Fitting 3 folds for each of 729 candidates, totalling 2187 fits


[Parallel(n_jobs=-1)]: Using backend LokyBackend with 4 concurrent workers.
[Parallel(n_jobs=-1)]: Done  24 tasks      | elapsed:   20.1s
[Parallel(n_jobs=-1)]: Done 120 tasks      | elapsed:  1.5min
[Parallel(n_jobs=-1)]: Done 280 tasks      | elapsed:  3.3min
[Parallel(n_jobs=-1)]: Done 504 tasks      | elapsed:  5.9min
[Parallel(n_jobs=-1)]: Done 792 tasks      | elapsed:  9.4min
[Parallel(n_jobs=-1)]: Done 1144 tasks      | elapsed: 14.8min
[Parallel(n_jobs=-1)]: Done 1560 tasks      | elapsed: 21.8min
[Parallel(n_jobs=-1)]: Done 2040 tasks      | elapsed: 32.0min
[Parallel(n_jobs=-1)]: Done 2187 out of 2187 | elapsed: 35.0min finished


In [20]:
#splitting the X and y data into train and test set
from sklearn.model_selection import train_test_split
from sklearn import metrics

X_train, X_test, y_train, y_test = train_test_split(X_csr,y, test_size=0.30, random_state=5)

In [21]:
#use the best parameters from the gridsearch to train the model
from xgboost import XGBClassifier

model = XGBClassifier(
n_estimators=1400, objective = 'binary:logistic', learning_rate = 0.02, reg_lambda = 0.2, scale_pos_weight = 3, max_depth =3, colsample_bytree = 0.1, #try changing colsample6
            subsample =0.6, min_child_weight =1, tree_method = "auto", nthread = -1, random_state = 50)

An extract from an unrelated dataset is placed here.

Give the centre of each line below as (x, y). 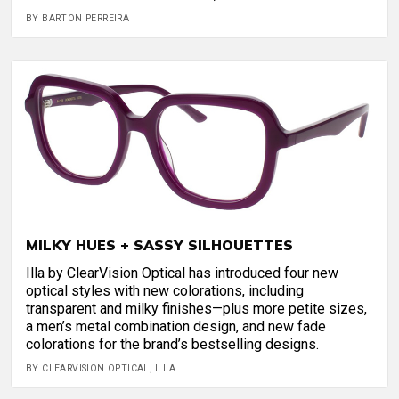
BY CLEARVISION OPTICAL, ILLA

eval_set = [(X_test, y_test)]

model.fit(X_train, y_train, eval_metric="error", eval_set=eval_set, early_stopping_rounds = 10, verbose=True)
y_pred = model.predict(X_test)

[0]	validation_0-error:0.010101
Will train until validation_0-error hasn't improved in 10 rounds.
[1]	validation_0-error:0
[2]	validation_0-error:0
[3]	validation_0-error:0
[4]	validation_0-error:0
[5]	validation_0-error:0
[6]	validation_0-error:0
[7]	validation_0-error:0
[8]	validation_0-error:0
[9]	validation_0-error:0
[10]	validation_0-error:0
[11]	validation_0-error:0
Stopping. Best iteration:
[1]	validation_0-error:0



Performance metrices for the model: accuracy, confusion matrix and precision/recall

In [22]:
#performance
accuracy = metrics.accuracy_score(y_test, y_pred)
print("Accuracy: %.2f%%" % (accuracy * 100.0))

Accuracy: 100.00%


In [23]:
conf_matrix = pd.DataFrame(metrics.confusion_matrix(y_test, y_pred, labels=[1, 0]), index=['true:1', 'true:0'], columns=['pred:1', 'pred:0'])
conf_matrix

Unnamed: 0,pred:1,pred:0
true:1,1,0
true:0,0,98


In [24]:
#precision = TP / (TP+FP)
precision = conf_matrix.iloc[0,0] / (conf_matrix.iloc[0,0]+conf_matrix.iloc[1,0])
#recall = TP / (TP+FN)
recall = conf_matrix.iloc[0,0] / (conf_matrix.iloc[0,0]+conf_matrix.iloc[0,1])
precision, recall

(1.0, 1.0)

In [26]:
#only probabilities can be used for roc_auc
# Predict class probabilities
prob_y = model.predict_proba(X_test)
# Keep only the positive class
prob_y = [p[1] for p in prob_y]
metrics.roc_auc_score(y_test, prob_y)

1.0

Eventhough the prediction accuracy is 100% for this particular sample(small) with more data we may have a better way to adjudge the performance of the model.